Les matières premières agricoles : un marché intéressant pour les investisseurs ?

Les matières premières agricoles : un marché intéressant pour les investisseurs ?

Trader les matières premières agricoles, ou « soft commodities », est une opération délicate en raison de la particularité de ce marché.

Cependant la hausse constante des prix ces dernières années est considérée comme un argument de poids par de nombreux investisseurs.

Qu’en est-il vraiment ?

Qu’appelle-t-on les matières premières agricoles ?

Les matières premières agricoles sont tous les produits tels que les céréales (blé, maïs, colza), le café, le sucre, etc.

Ce sont donc des produits de « première nécessité », qui constituent un marché bien spécifique et dont le prix varie constamment.

Au niveau des agriculteurs, il s’agit de vendre leur récolte des saisons suivantes à un prix défini à l’avance. Ainsi, il sera payé selon les termes du contrat, quelles que soient les variations de prix de son produit dans les mois suivants : si la valeur chute, il ne sera pas payé moins. Mais si elle augmente, il ne sera pas non plus payé plus.

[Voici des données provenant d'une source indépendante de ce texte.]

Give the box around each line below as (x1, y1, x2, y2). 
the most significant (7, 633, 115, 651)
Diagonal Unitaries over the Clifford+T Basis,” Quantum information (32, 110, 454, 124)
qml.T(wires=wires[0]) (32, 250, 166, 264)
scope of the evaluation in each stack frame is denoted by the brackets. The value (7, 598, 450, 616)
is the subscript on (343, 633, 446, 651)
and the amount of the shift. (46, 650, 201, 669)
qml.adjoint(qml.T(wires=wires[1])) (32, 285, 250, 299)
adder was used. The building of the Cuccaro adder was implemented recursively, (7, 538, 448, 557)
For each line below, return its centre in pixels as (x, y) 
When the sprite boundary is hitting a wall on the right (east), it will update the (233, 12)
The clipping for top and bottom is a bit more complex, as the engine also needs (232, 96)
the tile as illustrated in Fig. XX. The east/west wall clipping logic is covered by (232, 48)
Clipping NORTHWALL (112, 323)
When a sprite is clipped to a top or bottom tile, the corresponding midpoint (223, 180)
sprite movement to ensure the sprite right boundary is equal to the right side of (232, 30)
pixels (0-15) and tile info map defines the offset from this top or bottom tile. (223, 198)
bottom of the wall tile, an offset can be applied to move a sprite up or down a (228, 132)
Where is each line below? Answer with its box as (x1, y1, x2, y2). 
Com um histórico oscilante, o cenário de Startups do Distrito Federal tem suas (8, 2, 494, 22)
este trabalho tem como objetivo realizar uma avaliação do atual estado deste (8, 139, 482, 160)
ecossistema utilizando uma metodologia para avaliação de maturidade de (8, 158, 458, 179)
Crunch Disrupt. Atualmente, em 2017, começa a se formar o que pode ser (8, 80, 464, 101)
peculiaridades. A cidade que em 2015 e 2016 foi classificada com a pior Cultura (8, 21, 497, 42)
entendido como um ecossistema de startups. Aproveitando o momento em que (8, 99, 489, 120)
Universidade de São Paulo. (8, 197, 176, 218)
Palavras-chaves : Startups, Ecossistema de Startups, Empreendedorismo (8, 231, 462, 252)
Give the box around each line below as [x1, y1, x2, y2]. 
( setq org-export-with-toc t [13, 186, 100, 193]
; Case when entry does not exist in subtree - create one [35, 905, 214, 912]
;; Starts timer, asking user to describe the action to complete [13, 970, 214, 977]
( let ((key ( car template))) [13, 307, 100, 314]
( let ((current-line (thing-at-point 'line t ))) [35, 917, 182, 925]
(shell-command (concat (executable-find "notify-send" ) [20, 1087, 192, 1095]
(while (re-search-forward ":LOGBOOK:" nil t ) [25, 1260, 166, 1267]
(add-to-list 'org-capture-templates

En raison du nombre d’échanges très important dû à la consommation mondiale de ces produits, les investisseurs ont vu là  très tôt, un moyen de tirer profit de ces fluctuations de prix.

Comment trader les soft commodities ?

Évidemment, si l’on ne veut pas se retrouver avec des tonnes de sucre dans son garage, le seul moyen pour un investisseur particulier d’intervenir sur ce marché,  est de passer par les produits dérivés : CFD, Warrants, etc.

Pour les traders professionnels (banques, compagnies d’assurances, fonds de pension…), c’est différent. Ils spéculent sur un marché dédié, par l’intermédiaire de contrats à termes tels que les futures.

Ils achètent lorsque les prix sont au plus bas, et revendent avant la fin du contrat.

Des indices ont également vu le jour, comme le S&P GSCI (Goldman Sachs Commodity Index), afin de permettre à ce type d’investisseurs de facilement placer leurs capitaux dans plusieurs matières premières à la fois.

Pour investir sur ce marché si particulier, il est essentiel de prendre en compte plusieurs facteurs :

  • Le niveau de la demande mondiale pour chaque produit, ainsi que le niveau de stock disponible : le rapport entre les deux est appelé « stock to use »
     
  • Les conditions climatiques des pays producteurs concernés par la matière première agricole choisie
     
  • Les éventuelles avancées technologiques dans le domaine agricole : comme elles sont capables d’augmenter la production et de l’adapter à la demande, les prix sont stabilisés
     
  • D’autres facteurs sont à surveiller : le taux de change des devises qui jouent sur l’import/export, le prix du pétrole, etc.

Il est évident que tous ces facteurs ayant une influence sur la variation des prix, le marché des soft commodities est très volatil.

Les Inconvénients de trader les matières premières agricoles :

Le principal argument des investisseurs qui choisissent de trader ce type de produit est que les prix sont en constante augmentation.

Cette augmentation trouve son origine dans la croissance de la population mondiale de 1,1 % par an (source wikipédia : http://fr.wikipedia.org/wiki/Population_mondiale).

Mais aussi, dans la spéculation sans limite des investisseurs, qui injectent des milliards de dollars sur ce marché.

Sans compter les catastrophes climatiques, la sécheresse, etc.

stock to use commodities

Mais spéculer sur les matières premières agricoles présente un point très discutable au niveau de l’éthique.

Car cette spéculation sans limite des institutions financières qui parient sur la famine mondiale pour espérer s’enrichir, pose un autre problème.

Il faut comprendre que les milliards de dollars ainsi investis sur ce marché, accroissent la demande façon « virtuelle » (contrairement à la demande réelle de la consommation de la population mondiale).

Mais ces produits étant des biens physiques, il n’y a pas assez d’offre.

Les prix flambent et les agriculteurs du monde entier se basent sur la valeur des cours pour déterminer le prix de leur récolte.

Dans les pays sous-développés, l’augmentation de ces prix empêche la population de se nourrir.

En 2011, un rapport de l’ONG Foodwatch, intitulé « les spéculateurs de la faim », dénonçait ces abus.

(source : http://www.lemonde.fr/economie/article/2012/09/13/les-speculateurs-financiers-coupables-de-la-flambee-des-prix-des-aliments_1757951_3234.html)

Pour conclure, même si les investisseurs peuvent être attirés par les plus-values en perspective, il est probablement préférable de laisser ce marché aux professionnels de la filière agricole.

Même si l’on maîtrise parfaitement l’analyse technique et la prise en compte de tous les éléments influant sur le prix, la spéculation sur les matières premières agricole impacte beaucoup trop, à mon sens, sur la vie des populations les moins favorisées.